Part 3: Implement your Fair-Share Scheduler

Implement your fair-share scheduler, as you designed it in Part 2.
WHAT TO TURN IN FOR PART 3:
A short write-up that describes how what you ended up doing differed from your plans from Part 2, if at all.

Repeat your experiment from Part 1, including generating a new graph, and provide a short description that indicates why you think your scheduler is doing what you want.

Concoct a new experiment(s) using the piglet and io utilities that shows why your scheduler is doing what you want when I/O bound processes are involved. In your writeup, provide us with a description of your experiment, the results of the experiment, and a short description of how this shows your scheduler is doing what you want.

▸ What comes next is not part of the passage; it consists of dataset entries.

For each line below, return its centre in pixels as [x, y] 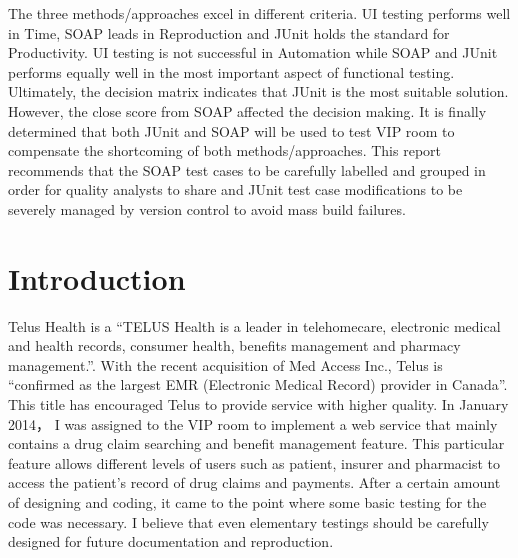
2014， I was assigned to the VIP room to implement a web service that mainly [253, 423]
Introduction [97, 277]
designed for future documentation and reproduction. [171, 541]
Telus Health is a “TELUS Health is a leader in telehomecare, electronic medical [254, 325]
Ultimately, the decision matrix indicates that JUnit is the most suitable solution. [258, 91]
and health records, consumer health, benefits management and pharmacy [234, 345]
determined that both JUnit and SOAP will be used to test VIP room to [231, 130]
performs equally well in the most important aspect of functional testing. [231, 71]
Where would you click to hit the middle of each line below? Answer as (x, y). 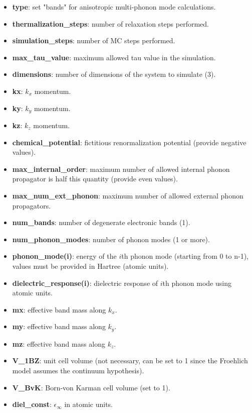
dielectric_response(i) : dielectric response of (85, 283)
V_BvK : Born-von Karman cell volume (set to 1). (91, 387)
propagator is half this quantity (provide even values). (95, 179)
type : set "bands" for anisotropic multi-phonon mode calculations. (114, 7)
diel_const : (32, 404)
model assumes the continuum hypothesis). (78, 370)
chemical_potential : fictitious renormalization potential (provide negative (129, 142)
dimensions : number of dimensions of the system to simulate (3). (114, 74)
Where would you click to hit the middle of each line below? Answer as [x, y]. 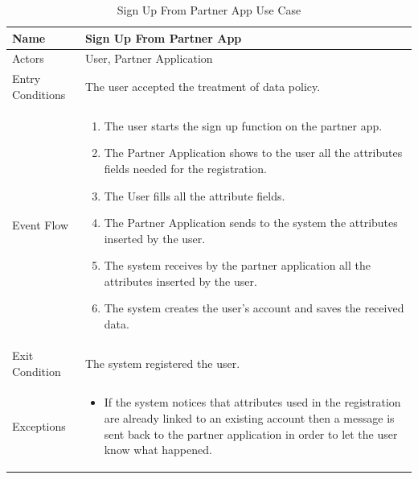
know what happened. [158, 450]
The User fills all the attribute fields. [195, 195]
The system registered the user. [162, 363]
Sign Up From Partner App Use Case [209, 10]
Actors [28, 58]
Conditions [39, 94]
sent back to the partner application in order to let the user [251, 434]
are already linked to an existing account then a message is [249, 417]
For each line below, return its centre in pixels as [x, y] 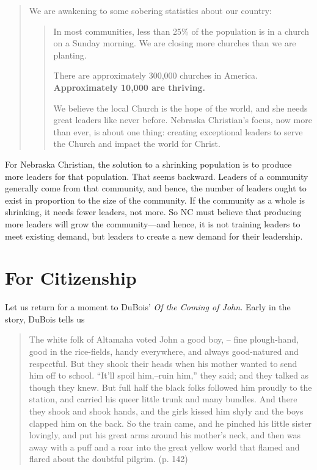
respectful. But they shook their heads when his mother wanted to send [163, 363]
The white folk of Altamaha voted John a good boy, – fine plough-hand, [164, 339]
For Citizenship [71, 278]
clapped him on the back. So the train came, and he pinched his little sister [170, 423]
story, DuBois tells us [45, 319]
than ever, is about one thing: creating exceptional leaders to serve [178, 131]
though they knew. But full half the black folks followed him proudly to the [170, 387]
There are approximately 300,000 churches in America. [155, 75]
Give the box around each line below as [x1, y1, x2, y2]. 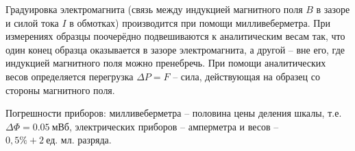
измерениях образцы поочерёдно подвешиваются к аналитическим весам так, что [5, 29, 345, 43]
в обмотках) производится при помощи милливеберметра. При [69, 15, 330, 30]
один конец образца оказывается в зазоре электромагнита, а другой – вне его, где [5, 42, 345, 56]
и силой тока [5, 15, 59, 30]
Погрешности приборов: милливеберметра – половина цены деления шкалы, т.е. [5, 106, 342, 120]
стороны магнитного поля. [5, 82, 115, 97]
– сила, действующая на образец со [173, 69, 320, 83]
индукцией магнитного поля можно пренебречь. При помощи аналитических [5, 56, 326, 70]
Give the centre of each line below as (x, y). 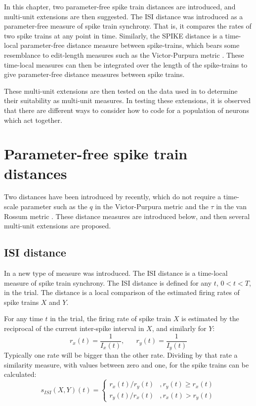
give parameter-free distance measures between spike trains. (94, 74)
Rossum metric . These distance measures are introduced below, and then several (127, 216)
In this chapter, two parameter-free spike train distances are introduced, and (120, 6)
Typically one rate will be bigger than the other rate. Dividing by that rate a (121, 355)
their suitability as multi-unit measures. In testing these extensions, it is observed (128, 100)
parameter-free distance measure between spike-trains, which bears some (130, 45)
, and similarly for (179, 328)
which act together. (33, 120)
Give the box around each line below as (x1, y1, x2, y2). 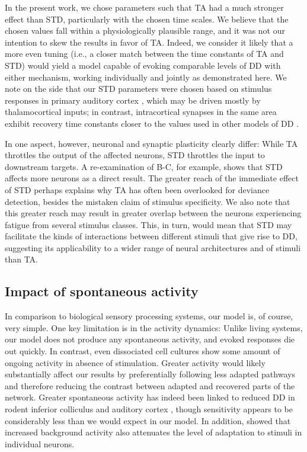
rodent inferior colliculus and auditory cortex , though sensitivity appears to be (5, 403, 293, 415)
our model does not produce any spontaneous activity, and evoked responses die (5, 333, 295, 345)
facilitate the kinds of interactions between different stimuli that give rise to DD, (5, 230, 298, 242)
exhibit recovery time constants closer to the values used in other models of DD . (5, 117, 299, 129)
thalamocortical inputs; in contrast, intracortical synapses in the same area (5, 105, 277, 118)
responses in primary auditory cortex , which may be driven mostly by (5, 94, 261, 106)
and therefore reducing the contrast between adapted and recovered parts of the (5, 379, 295, 392)
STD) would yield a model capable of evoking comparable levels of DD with (5, 59, 281, 71)
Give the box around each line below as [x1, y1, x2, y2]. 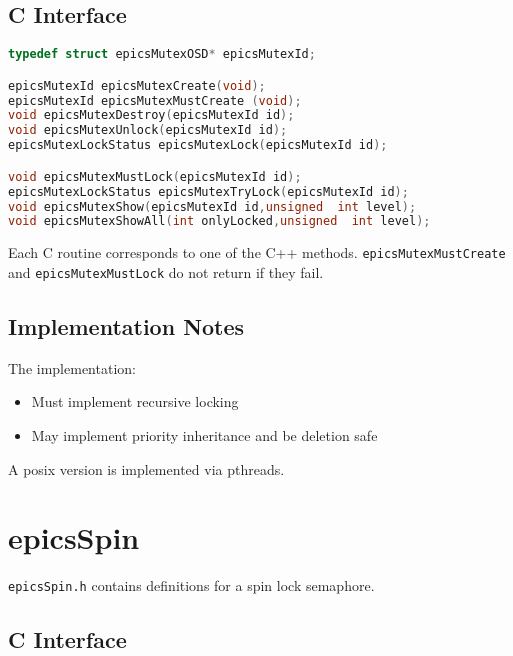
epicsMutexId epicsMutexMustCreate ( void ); [8, 93, 302, 108]
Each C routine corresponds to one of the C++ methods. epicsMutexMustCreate [8, 242, 506, 263]
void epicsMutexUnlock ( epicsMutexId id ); [8, 123, 288, 138]
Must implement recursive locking [31, 391, 239, 412]
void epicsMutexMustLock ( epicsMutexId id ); [8, 169, 302, 184]
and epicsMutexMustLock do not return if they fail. [8, 261, 324, 282]
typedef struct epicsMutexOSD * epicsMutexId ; [8, 47, 316, 62]
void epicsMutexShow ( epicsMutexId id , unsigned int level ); [8, 199, 417, 214]

A printout of any source code (.c and .h files) that you changed. To keep this as small as possible, just give us complete routines (rather than files) for .c changes, and lists of additions/deletions from .h files. (Be sure to identify the file that each such excerpt comes from.)
Copy your final bzImage kernel file that includes your fair-share scheduler into the directory /cse451kernels/gribble/assignment_3 on either spinlock or coredump. You should call your file bzImage_yourname, where "yourname" is your first and last name. So, I would issue the following commands:
        cp bzImage /cse451kernels/gribble/assignment_3/bzImage_steve_gribble
      

What to Turn In

By the end of class on Monday February 26, you need to turn in the following:

a document that contains everything described under "WHAT TO TURN IN" in Parts 1, 2, and 3 above.

you must have copied your bzImage into our directory, as described in Part 3 above.